Bloody Bluff and Luke

July 03, 2006


Provided and copyright by: Rob Sheridan
Summary authors & editors: Rob Sheridan

On April 19th of 1775, as they fled Concord (Massachusetts) harried by sniping 'Minutemen', a group of 'Redcoats' tried to rally and stand by the rocky bluff in Lexington pictured above (photo taken on April 19th of 2006). The fight that ensued went poorly for the British Regulars, who broke, the survivors fleeing back to Boston. The site has been known as “Bloody Bluff” ever since.

About 400 million years earlier, another violent, albeit much slower, encounter occurred at Bloody Bluff. The volcanic arc micro-continent, Avalonia, formed about 565 million years ago off the coast of the continental land mass known as Gondwana, which was at that time near the South Pole. Floating on its tectonic plate, Avalonia drifted north across the Iapetus Ocean over the next 150 million years and was driven into the part of Laurentia that would someday become the northeastern United States and Maritime Canada. This was the second such volcanic arc micro-continent to impact this area (two more would follow), explaining in large part the series of mountain building events, volcanism, magmatic intrusions, and accretionary wedges that make the bedrock geology of eastern Massachusetts so confusing.
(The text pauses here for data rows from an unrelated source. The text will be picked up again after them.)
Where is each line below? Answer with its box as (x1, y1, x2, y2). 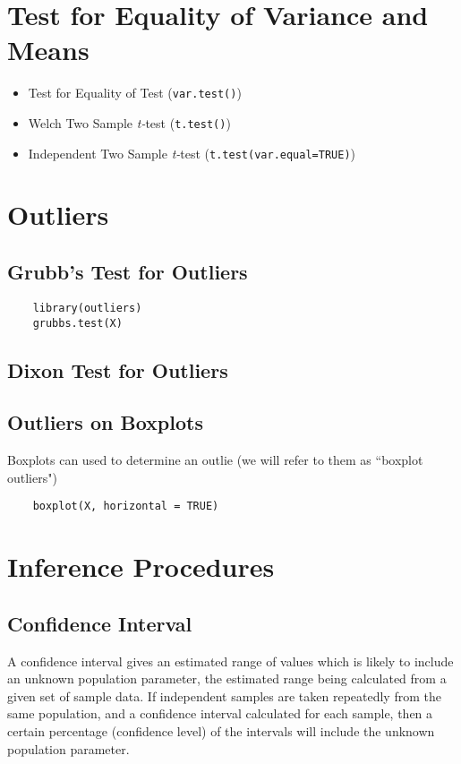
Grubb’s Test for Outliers (7, 258, 248, 286)
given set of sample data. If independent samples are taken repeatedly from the (7, 686, 441, 705)
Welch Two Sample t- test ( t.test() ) (28, 113, 231, 132)
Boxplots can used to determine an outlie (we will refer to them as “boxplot (7, 451, 423, 469)
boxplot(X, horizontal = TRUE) (32, 500, 219, 513)
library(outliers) (32, 301, 142, 314)
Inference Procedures (7, 548, 275, 585)
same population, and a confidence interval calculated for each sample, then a (7, 704, 433, 723)
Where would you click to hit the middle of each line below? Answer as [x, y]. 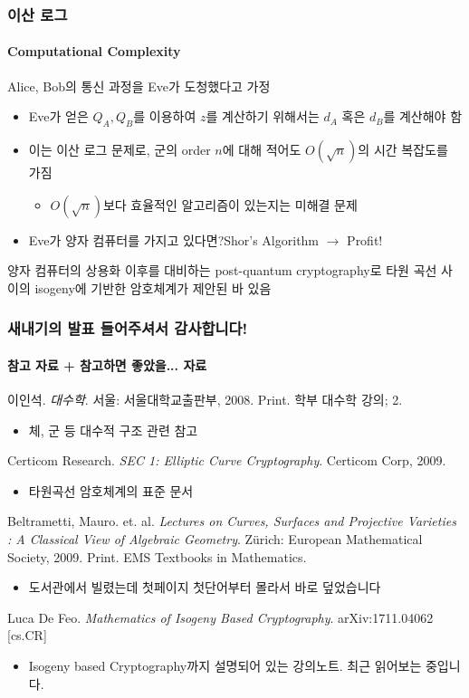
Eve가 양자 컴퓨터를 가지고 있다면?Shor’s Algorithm [174, 239]
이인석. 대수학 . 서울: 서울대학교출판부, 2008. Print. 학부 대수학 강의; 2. [205, 400]
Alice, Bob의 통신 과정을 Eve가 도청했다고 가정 [139, 86]
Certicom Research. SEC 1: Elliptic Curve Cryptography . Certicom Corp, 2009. [227, 460]
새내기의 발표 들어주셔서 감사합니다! [128, 328]
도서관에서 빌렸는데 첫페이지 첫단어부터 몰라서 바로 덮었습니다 [205, 587]
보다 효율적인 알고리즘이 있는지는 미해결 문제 [230, 204]
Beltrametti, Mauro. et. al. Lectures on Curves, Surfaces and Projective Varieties [232, 521]
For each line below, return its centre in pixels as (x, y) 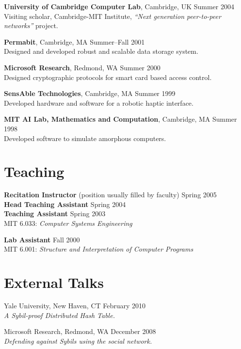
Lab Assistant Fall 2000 (42, 239)
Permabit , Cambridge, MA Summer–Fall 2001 (74, 41)
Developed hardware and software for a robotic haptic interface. (99, 103)
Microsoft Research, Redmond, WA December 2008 (80, 331)
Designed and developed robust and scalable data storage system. (101, 51)
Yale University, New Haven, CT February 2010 (75, 305)
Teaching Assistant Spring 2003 (55, 214)
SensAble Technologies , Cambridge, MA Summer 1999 (90, 93)
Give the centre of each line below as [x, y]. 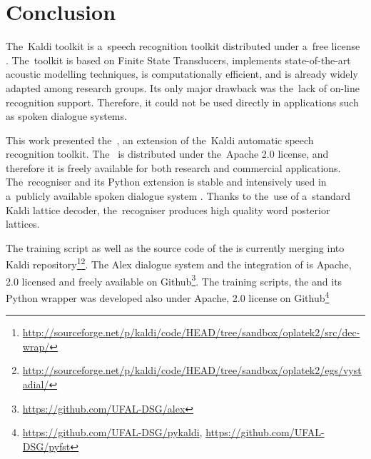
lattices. [23, 224]
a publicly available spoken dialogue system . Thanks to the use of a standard [178, 196]
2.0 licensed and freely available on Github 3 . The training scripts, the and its [174, 280]
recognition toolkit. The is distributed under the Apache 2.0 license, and [167, 154]
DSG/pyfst [46, 446]
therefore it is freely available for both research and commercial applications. [173, 167]
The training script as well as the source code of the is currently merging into [175, 247]
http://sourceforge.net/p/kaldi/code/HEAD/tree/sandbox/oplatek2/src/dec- [191, 332]
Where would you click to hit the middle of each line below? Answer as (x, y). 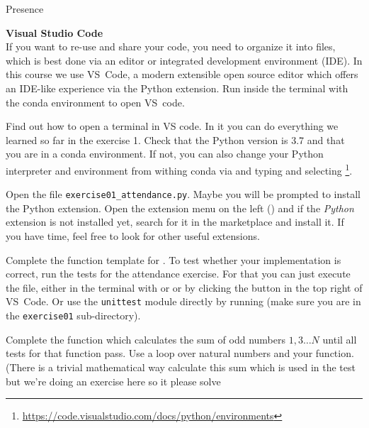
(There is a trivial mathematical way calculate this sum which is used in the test (181, 367)
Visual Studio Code (55, 32)
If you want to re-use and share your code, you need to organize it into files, (171, 46)
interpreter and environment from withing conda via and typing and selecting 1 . (179, 169)
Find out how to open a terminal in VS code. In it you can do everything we (172, 126)
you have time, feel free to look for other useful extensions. (133, 236)
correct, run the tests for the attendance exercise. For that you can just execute (178, 274)
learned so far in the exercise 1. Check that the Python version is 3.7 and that (175, 139)
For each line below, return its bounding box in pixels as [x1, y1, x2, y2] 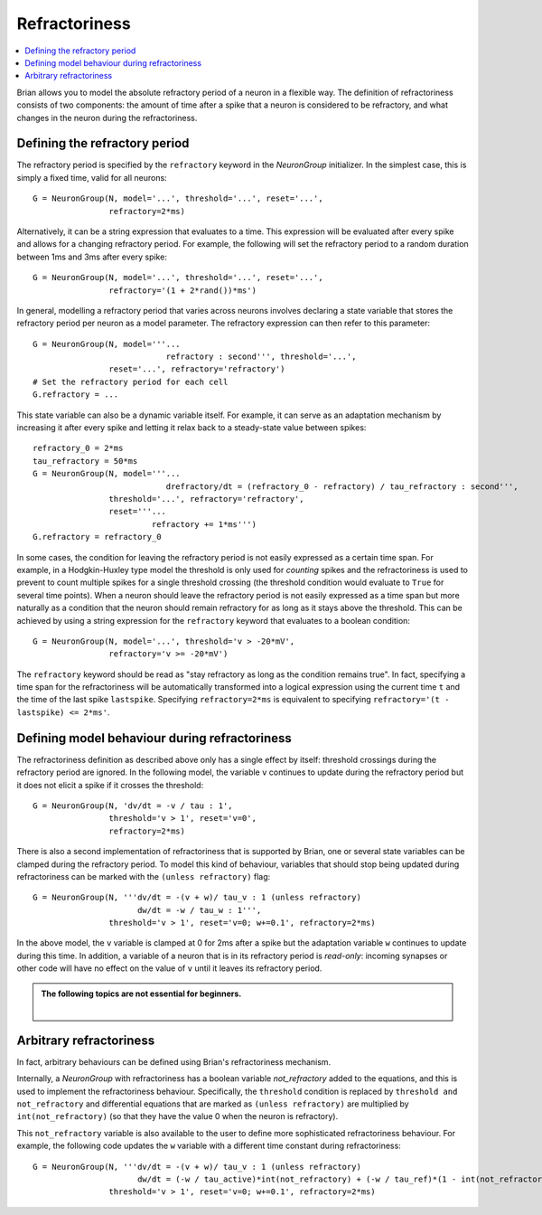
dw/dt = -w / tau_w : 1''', [136, 905, 262, 915]
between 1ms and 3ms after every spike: [16, 251, 167, 262]
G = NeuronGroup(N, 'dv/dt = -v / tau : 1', [33, 800, 234, 811]
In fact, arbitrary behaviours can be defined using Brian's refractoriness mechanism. [16, 1056, 332, 1067]
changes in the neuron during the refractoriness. [16, 112, 198, 123]
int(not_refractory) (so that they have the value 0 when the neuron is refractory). [16, 1111, 339, 1122]
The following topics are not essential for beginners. [41, 988, 242, 999]
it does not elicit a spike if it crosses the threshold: [16, 779, 204, 790]
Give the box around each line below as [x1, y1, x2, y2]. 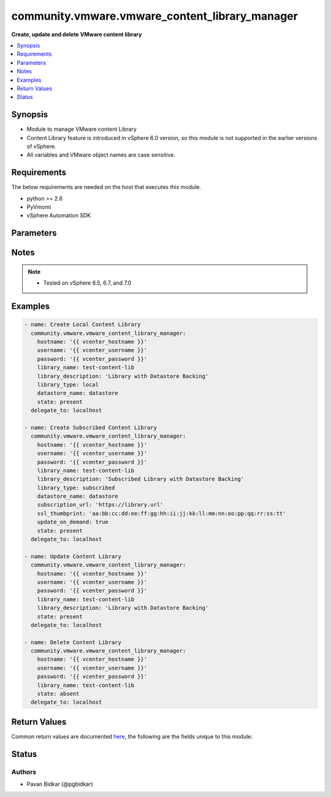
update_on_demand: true [37, 518, 108, 526]
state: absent [37, 690, 80, 698]
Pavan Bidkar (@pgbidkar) [26, 780, 93, 788]
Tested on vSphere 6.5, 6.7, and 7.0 [43, 279, 132, 287]
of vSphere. [26, 142, 56, 150]
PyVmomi [26, 203, 51, 211]
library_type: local [37, 381, 99, 388]
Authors [11, 768, 37, 776]
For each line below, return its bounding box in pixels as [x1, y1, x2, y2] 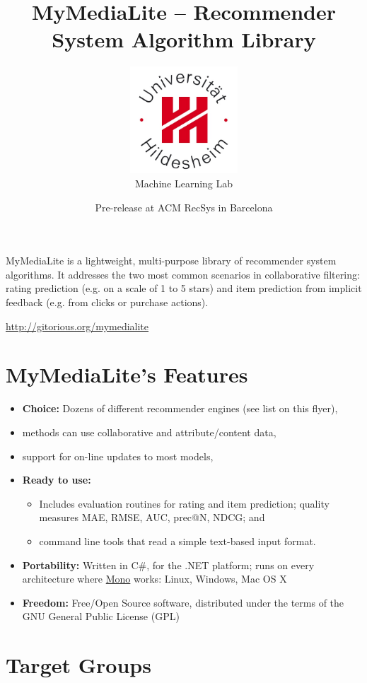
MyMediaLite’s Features [6, 360, 248, 389]
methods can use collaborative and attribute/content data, [22, 424, 276, 439]
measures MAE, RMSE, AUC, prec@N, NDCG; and [39, 510, 265, 525]
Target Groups [6, 650, 151, 679]
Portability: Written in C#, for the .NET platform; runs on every [22, 557, 315, 572]
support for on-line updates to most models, [22, 448, 214, 463]
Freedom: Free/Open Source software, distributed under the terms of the [22, 595, 344, 609]
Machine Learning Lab [134, 176, 233, 191]
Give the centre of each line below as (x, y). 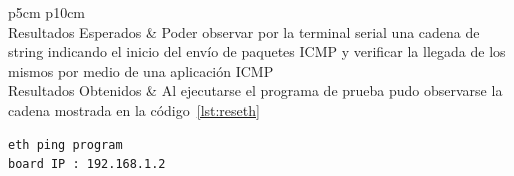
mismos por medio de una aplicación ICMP (141, 70)
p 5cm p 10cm (47, 12)
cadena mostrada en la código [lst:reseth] (134, 109)
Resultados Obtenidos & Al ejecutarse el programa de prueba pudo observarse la (255, 90)
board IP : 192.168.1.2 (87, 164)
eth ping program (65, 144)
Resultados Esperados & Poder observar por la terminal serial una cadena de (244, 31)
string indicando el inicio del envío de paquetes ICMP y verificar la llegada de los (257, 51)
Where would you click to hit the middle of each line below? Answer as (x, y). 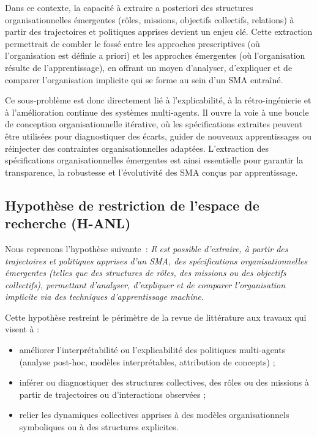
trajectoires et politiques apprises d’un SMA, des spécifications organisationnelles (156, 260)
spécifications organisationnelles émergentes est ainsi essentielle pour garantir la (154, 160)
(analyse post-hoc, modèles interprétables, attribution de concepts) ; (147, 361)
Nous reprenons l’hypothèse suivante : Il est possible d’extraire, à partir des (147, 248)
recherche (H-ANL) (68, 223)
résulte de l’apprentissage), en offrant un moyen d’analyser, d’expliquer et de (149, 67)
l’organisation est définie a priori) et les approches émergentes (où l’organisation (155, 55)
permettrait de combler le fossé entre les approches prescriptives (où (132, 43)
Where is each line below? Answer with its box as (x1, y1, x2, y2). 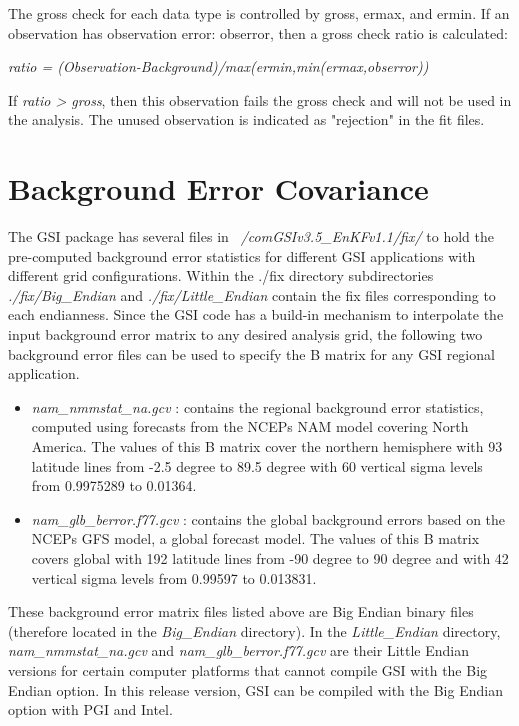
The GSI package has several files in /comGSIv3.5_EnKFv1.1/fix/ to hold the (8, 226, 494, 247)
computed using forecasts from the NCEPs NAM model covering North (31, 416, 469, 437)
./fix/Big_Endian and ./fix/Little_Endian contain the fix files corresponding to (8, 284, 496, 305)
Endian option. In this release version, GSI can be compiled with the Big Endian (8, 679, 503, 700)
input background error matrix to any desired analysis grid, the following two (8, 324, 483, 345)
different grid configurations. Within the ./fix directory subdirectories (8, 265, 434, 286)
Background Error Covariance (8, 168, 429, 209)
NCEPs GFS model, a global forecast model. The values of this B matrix (31, 528, 480, 549)

About 200 million years later, Avalonia began to rift apart, eventually forming the Atlantic Ocean, explaining the many similarities in the bedrock geology of New England, the British Isles, and Western Europe. This confounding bedrock geology was further obscured by much later cycles of Pleistocene glaciation, but in some localtions it's exposed at the surface. Bloody Bluff is one such place.

Bloody Bluff is part of a southwest to northeast running bedrock fault that marks the junction of the Avalon and Nashoba terranes, the Nasoba terrane being the first volcanic micro-continent to impact this part of Laurentia. After its discovery in the late 19th century, it was named “Bloody Bluff Fault” for the 1775 incident, and represents the line of collision as Avalonia was driven into Laurentia 400 million years ago.